Running Point‘s chief investment officer, Michael Ashley Schulman, CFA, was interviewed by Sahar El Mizari of Asharq Business News with Bloomberg — in a Monday morning live TV segment on Cyba Audi’s AlSabah ma’ Cyba (Mornings with Cyba) — regarding our international economic and market outlook for 2024.

We discussed the U.S. economy, Federal Reserve policy on interest rates, stocks, market expectations, inflation, geopolitics, and indicators to watch! The nine minute interview is in Arabic; you can view it here and read my English synopsis below.

Asharq Business News with Bloomberg, in studio
Asharq Business News with Bloomberg, in studio, with Sahar El Mizari

The U.S.

For the U.S., on the positive side, we see strong employment demand, increased productivity from robotics, general technology, and artificial intelligence (AI).

  1. Labor demand is strong
  2. Consumers should maintain purchasing power as long as they keep their jobs
  3. The onshoring boom has boosted capital spending
  4. Corporate cash flow is at record levels
  5. Inflation is down from its peaks
  6. AI and tech are boosting productivity
  7. Households are wealthy, especially with the housing and stock market run up
  8. Home prices are supported by multiple factors
  9. Solid growth and low inflation means that the Roaring 20s theme we wrote about 3 years ago remains intact

Also, there’s a ton of cash and capital on the sidelines looking for a home and seeking to earn more than 5% on T-bills. If short-term rates decline even just a little, it could come flooding back into stocks, private equity, and private lending.

The Fed

Many market analysts expect the Fed to lower interest rates three times next year; that feels doubtful. The Fed has to ensure that inflation is dormant. Right now, growth is too strong to expect lower rates; we’d need a recession for that.

  1. Headline inflation is declining with falling energy prices in most G7 countries and because of global supply chains normalizing after Covid
  2. Core inflation is more sticky in the US and Canada, where easier financial conditions and a rebounding housing market could lift inflation. Core inflation is also more sticky in Japan.
  3. In Europe and the UK, both headline and core inflation are declining faster to 2%, driven by normalizing supply chains, falling energy prices, and a faster decrease in their economies because of regulation and slower growth in China.

Besides, the Fed truly did not do much to reduce inflation, since inflation was driven by pandemic supply chain bottlenecks which have mostly been relieved once the global economy reopened. As proof, core PCE peaked 22 months ago, i.e., before the Fed began raising rates.

Interest Rates

Easy money is over, but normal money availability is back, similar to where we were before the great financial crisis. The average person feels that interest rates are high because they are up from the zero to 1% level of the last decade, but realistically, they are probably back to where they should be.

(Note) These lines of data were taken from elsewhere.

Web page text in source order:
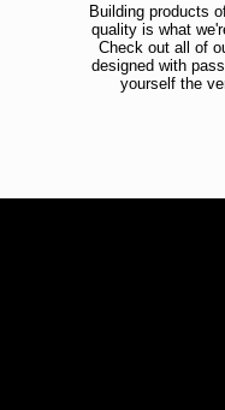
Building products
quality is what
Check out all of
designed with
yourself the
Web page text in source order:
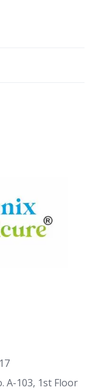
A-103, 1st Floor
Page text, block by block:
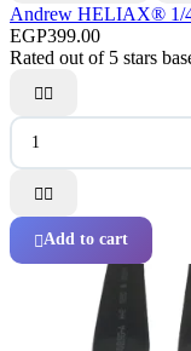
Andrew HELIAX® 1/4
EGP399.00
Rated out of 5 stars


Add to cart
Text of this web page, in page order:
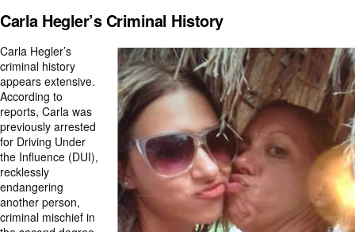
Carla Hegler’s Criminal History
Carla Hegler’s
criminal history
appears extensive.
According to
reports, Carla was
previously arrested
for Driving Under
the Influence (DUI),
recklessly
endangering
another person,
criminal mischief in
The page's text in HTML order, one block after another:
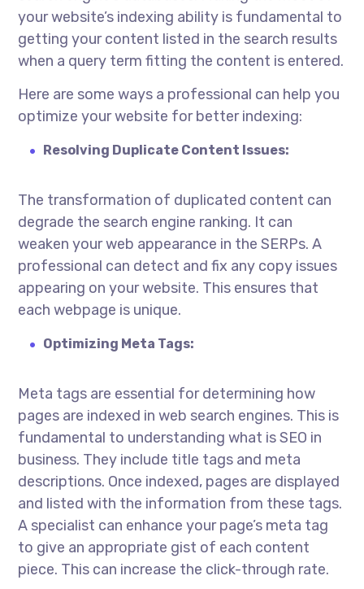
your website’s indexing ability is fundamental to
getting your content listed in the search results
when a query term fitting the content is entered.
Here are some ways a professional can help you
optimize your website for better indexing:
Resolving Duplicate Content Issues:
The transformation of duplicated content can
degrade the search engine ranking. It can
weaken your web appearance in the SERPs. A
professional can detect and fix any copy issues
appearing on your website. This ensures that
each webpage is unique.
Optimizing Meta Tags:
Meta tags are essential for determining how
pages are indexed in web search engines. This is
fundamental to understandingwhat is SEO in
business. They include title tags and meta
descriptions. Once indexed, pages are displayed
and listed with the information from these tags.
A specialist can enhance your page’s meta tag
to give an appropriate gist of each content
piece. This can increase the click-through rate.
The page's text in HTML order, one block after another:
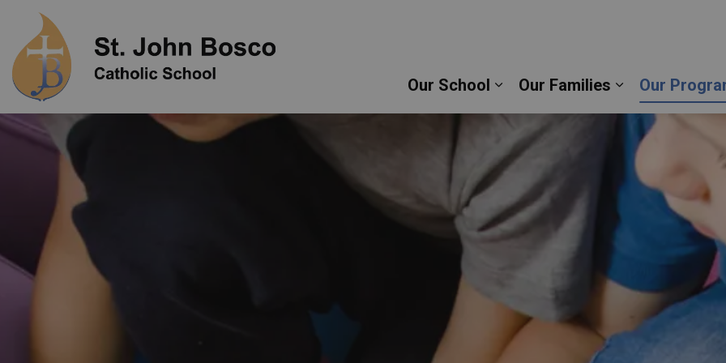
Our School
Expand sub pages Our School
Our Families
Expand sub
Our
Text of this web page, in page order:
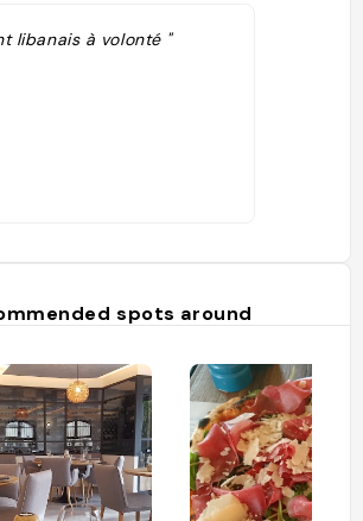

Markets tend to look 6-months ahead, but that doesn’t mean they get it right. The common investor assumption in 2023 was that the Fed would have to lower interest rates and that that would help stocks; thus looking ahead, the market rallied in expecation of what it thought woulld occur, even though Fed rates didn’t drop. Stocks may continue to rally in 2024 on a similar assumption.

The one indicator to watch

For the U.S. economy, everything hinges on unemployment; that is the indicator to watch for 2024. As long as employment remains strong, consumers will spend, and the economy will hold up. It doesn’t matter that pandemic savings are declining, as long as there is cash flow, we are very good at spending💸 But increasing unemployment would be a recessionary indicator.

Some analysts may point out that the unemployment rate is close to triggering the Sahm Rule, which shows that a 1/2% rise in the US unemployment rate on a 3-month moving average from its 12-month low has unerringly signaled recession. The rule currently stands at 0.33%. But this time might be different if unemployment is mostly ticking up because of recent immigrants and naturalized citizens joining the labor force rather than because of firings and layoffs.

Geopolitics

Contrary to common opinion, geopolitical tensions may ease from here. I mean they can’t get much worse with a proxy-WWIII fought on Ukrainian territory, Middle East battles, US Naval ships shooting down drones, meltdown in Sudan, North Korea testing ballistic missiles, and China gaining interactive naval and air force experience in and around Taiwan.

Looking forward

We covered a lot and yet still only hinted at the potential opportunities in private debt, healthcare, aerospace & defense and cybersecurity stocks, as well as in energy which may be under-owned and undervalued.

As a multifamily office, we care about strategies for our families’ capital preservation, growth, cash flow maintenance, and tax efficiency in their businesses and their investments. Please reach out to Running Point for your family office, wealth management, and estate planning needs.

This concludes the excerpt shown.